Broad Shoulders Jun 9th 2009 9:14 pm

Re: Monty Python Fans
 
Crucifiction?

Broad Shoulders Jun 9th 2009 9:15 pm

Re: Monty Python Fans
 
I'm Brian and so's my wife!

Broad Shoulders Jun 9th 2009 9:15 pm

Re: Monty Python Fans
 
Q: Are you the Judean People's Front?
A: F#$k Off! We're the People's Front Of Judea!

Broad Shoulders Jun 9th 2009 9:18 pm

Re: Monty Python Fans
 
Brian: I'm not the Messiah! Will you please listen? I am not the Messiah, do you understand? Honestly!
Girl: Only the true Messiah denies His divinity.
Brian: What? Well, what sort of chance does that give me? All right! I am the Messiah!
Followers: He is! He is the Messiah!
Brian: Now, f#$k off!
[silence]
Arthur: How shall we f#$k off, O Lord?

Broad Shoulders Jun 9th 2009 9:20 pm

Re: Monty Python Fans
 
Roman: I'm warning you! If you say "Jehovah" one more time (gets hit with rock) RIGHT! Who did that? Come on, who did it?
Stoners: She did! She did! (suddenly speaking as men) He! He did! He!
Roman: Are there any women here?

Broad Shoulders Jun 9th 2009 9:23 pm

Re: Monty Python Fans
 
I'll have you know, my fwend Bigus Dickus w@nks vewy high in Wome

furkew Jun 9th 2009 9:25 pm

Re: Monty Python Fans
 

Originally Posted by Broad Shoulders (Post 7651322)
I'll have you know, my fwend Biguth Dickuth w@nks vewy high in Wome

Life of Brian fan by any chance :rofl:

Broad Shoulders Jun 9th 2009 9:26 pm

Re: Monty Python Fans
 
Stan: It's every man's right to have babies if he wants them.
Reg: But you can't have babies.
Stan: Don't you oppress me.

JackTheLad Jun 9th 2009 9:54 pm

Re: Monty Python Fans
 
Help! Help! I'm being repressed.

_____________________________________

The end of the "I'd like an argument sketch" cracks me up.
O: I told you, I'm not allowed to argue unless you've paid!
M: I just paid!
O: No you didn't!
M: I DID!!!
O: No you didn't!
M: I DID!!!
O: No you didn't!
M: I DID!!!
O: I'm afraid you did not.
M: I don't want to argue about that!
O: Well, I'm very sorry but you didn't pay!
M: Ah hah! Well if I didn't pay, why are you arguing? Got you!!
O: No, you haven't!
M: Yes I have! (short pause) If you are arguing, I must have paid.
O: Not necessarily. (short pause) I *could* be arguing in my spare time.

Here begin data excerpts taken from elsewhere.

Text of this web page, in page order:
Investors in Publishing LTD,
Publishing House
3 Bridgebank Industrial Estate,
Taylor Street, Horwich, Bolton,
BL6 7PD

lesleys Jun 9th 2009 10:16 pm

Re: Monty Python Fans
 
'I'm opening a boootique, Brian.'

'Sheep don't so much fly as plummet'.

scottishcelts Jun 9th 2009 11:51 pm

Re: Monty Python Fans
 
Death awaits you with nasty sharp pointy teeth. (Holy Grail)

What i wouldn't give to be spat at in the face. Favouritism, that's what it is. (Life of Brian)

Brian: Excuse me. Are you the Judean People's Front?
Reg: **** off! We're the People's Front of Judea. Judean peoples' front....splitters.

Maitre D: And finally, monsieur, a wafer-thin mint.
Mr Creosote: No.
Maitre D: Oh sir! It's only a tiny little thin one.
Mr Creosote: No. **** off - I'm full...
Maitre D: Oh sir... it's only wafer thin.
Mr Creosote: Look - I couldn't eat another thing. I'm absolutely stuffed. Bugger off.
Maitre D: Oh sir, just... just one...
Mr Creosote: Oh all right. Just one.
Maitre D: Just the one, sir... voila... bon appetit...
(Mr. Creosote swallows the mint, expands and then blows up dramatically, spewing vomit on everyone and showing his open rib cage and still beating heart.)
Maitre D: Thank you, sir, and now the check.